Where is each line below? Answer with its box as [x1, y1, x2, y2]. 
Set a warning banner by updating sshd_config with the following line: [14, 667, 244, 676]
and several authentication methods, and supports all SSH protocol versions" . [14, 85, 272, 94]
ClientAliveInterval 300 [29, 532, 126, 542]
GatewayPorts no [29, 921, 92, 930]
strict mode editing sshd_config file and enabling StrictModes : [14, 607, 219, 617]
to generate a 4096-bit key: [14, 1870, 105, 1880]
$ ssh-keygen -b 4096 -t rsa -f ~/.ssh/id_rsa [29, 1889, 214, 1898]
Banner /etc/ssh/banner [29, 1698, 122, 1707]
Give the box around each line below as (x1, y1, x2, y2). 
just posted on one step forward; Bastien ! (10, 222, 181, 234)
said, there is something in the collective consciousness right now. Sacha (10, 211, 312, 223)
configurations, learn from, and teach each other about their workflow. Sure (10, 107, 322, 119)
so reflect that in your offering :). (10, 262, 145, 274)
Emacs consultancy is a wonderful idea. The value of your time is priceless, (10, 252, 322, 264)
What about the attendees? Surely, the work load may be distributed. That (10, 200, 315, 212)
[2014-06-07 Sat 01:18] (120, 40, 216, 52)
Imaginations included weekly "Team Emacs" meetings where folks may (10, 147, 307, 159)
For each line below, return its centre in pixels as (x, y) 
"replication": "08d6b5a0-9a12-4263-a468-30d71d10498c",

======

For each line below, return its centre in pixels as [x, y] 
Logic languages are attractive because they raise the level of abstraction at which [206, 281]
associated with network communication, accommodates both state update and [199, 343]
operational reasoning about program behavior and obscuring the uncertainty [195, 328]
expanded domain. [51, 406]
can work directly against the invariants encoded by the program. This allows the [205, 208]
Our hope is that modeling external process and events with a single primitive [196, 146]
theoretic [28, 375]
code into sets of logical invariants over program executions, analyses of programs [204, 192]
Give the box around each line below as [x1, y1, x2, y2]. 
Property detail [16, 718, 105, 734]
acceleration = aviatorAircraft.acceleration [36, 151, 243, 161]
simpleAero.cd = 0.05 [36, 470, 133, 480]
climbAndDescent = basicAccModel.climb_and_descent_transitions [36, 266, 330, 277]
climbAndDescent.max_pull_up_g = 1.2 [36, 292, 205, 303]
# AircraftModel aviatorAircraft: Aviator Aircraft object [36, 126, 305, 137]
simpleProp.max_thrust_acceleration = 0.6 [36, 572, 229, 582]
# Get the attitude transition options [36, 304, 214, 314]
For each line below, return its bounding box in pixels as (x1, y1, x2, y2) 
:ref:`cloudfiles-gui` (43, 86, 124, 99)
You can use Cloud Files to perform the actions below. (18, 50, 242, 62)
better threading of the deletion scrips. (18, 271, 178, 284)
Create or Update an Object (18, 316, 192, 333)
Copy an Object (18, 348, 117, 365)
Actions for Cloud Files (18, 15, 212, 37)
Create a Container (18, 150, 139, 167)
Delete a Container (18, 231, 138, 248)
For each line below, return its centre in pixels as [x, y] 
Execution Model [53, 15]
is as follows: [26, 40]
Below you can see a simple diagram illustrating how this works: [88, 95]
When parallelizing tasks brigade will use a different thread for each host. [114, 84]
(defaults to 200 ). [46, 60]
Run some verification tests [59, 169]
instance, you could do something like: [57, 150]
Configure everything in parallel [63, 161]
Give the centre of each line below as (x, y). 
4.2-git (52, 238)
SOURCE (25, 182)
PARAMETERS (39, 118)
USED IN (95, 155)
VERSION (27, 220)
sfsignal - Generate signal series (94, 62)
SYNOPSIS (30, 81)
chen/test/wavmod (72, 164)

======

**Prompt**
In the data above, find each line that has the word "Give" and copy it out.

**Finished task**
Give the box around each line below as (x1, y1, x2, y2). 
Give the box around each line below as [x1, y1, x2, y2]. 
Give the centre of each line below as (x, y). 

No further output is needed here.